Hyndland EMU Depot
- Interactive map of Hyndland EMU Depot

Location
- Location: Hyndland, Glasgow
- Coordinates: 55°52′49″N 4°18′21″W﻿ / ﻿55.88028°N 4.30583°W
- OS grid: NS557676

Characteristics
- Owner: British Rail
- Depot code: HY (1973 - 1987)
- Type: EMU

History
- Opened: 1961
- Closed: 1987^{[citation needed]}

= Hyndland EMU Depot =

Disused railway maintenance depot in Hyndland, Glasgow

Hyndland EMU Depot was an electric traction depot located in Hyndland, Glasgow, Scotland. The depot was situated on the North Clyde Line and was near Hyndland station.

The depot code is HY.

== History ==
In 1982, Class 303 and 314 EMUs could be seen at the depot.

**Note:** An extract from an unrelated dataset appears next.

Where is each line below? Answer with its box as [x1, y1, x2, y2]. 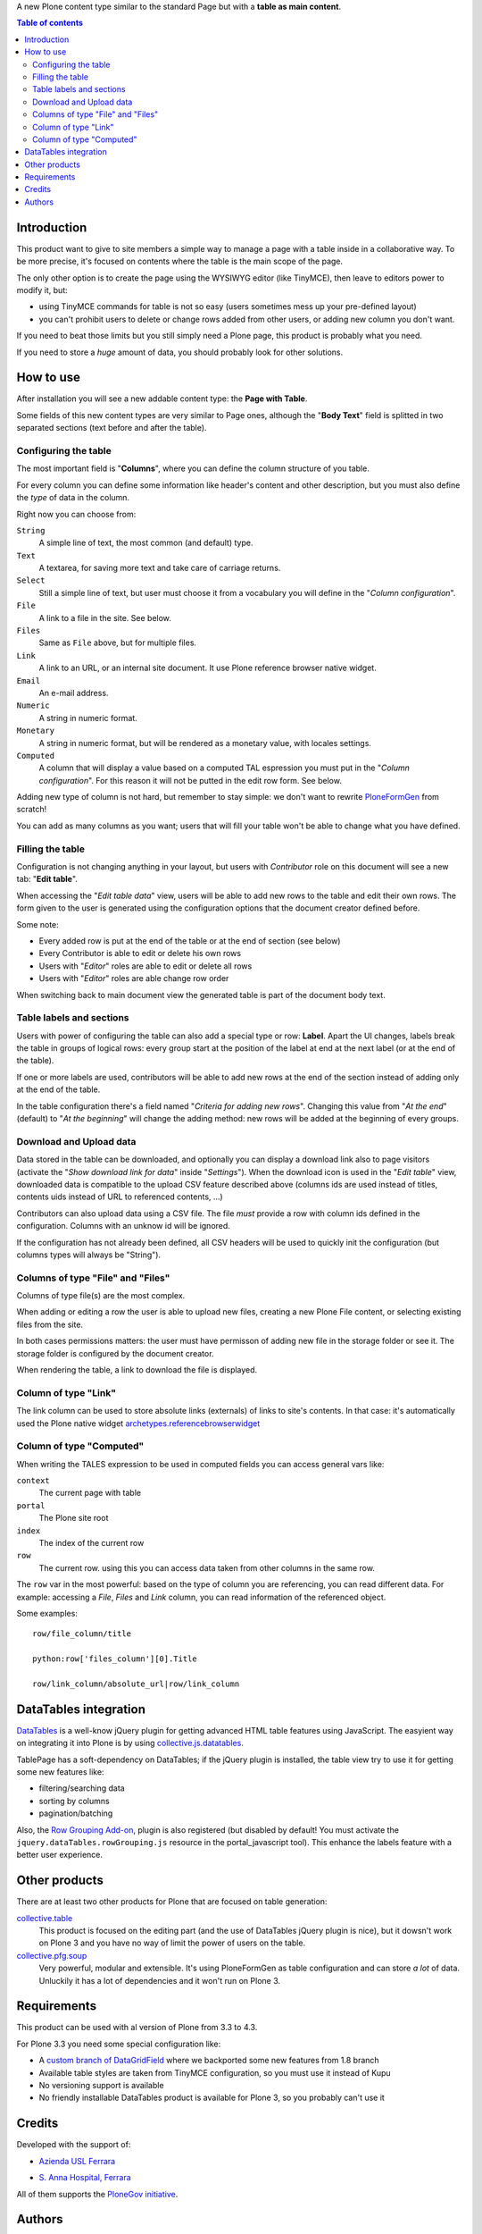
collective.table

The depot was opened in 1961 to house the newly introduced Glasgow Blue train fleet. The depot was purpose built on the site of the former Hyndland Station. It comprised nine roads, three of which were undercover and could house six units. These were 2, 3 and 4 roads respectively. Light maintenance was performed on site, with heavier maintenance requiring visits to Glasgow Works or Shields Depot after it opened in 1967. The Depot also became home to the class 314 fleet when introduced in 1979. This also required an influx of additional staff and the need to commence working shifts. Following the failure of the APT project, BR oversaw a programme of rationalisation of its maintenance function and locations. Having closed Hamilton Depot in 1981, staff were dispersed to other locations. The proposed closure of Hyndland Depot meant the same process and staff transferred to Shields in 1986. A skeleton staff remained in place, until the newly opened servicing depot at Yoker was fully operational. Hyndland closed in 1987, bringing the curtain down on 25 years of maintenance work at the site.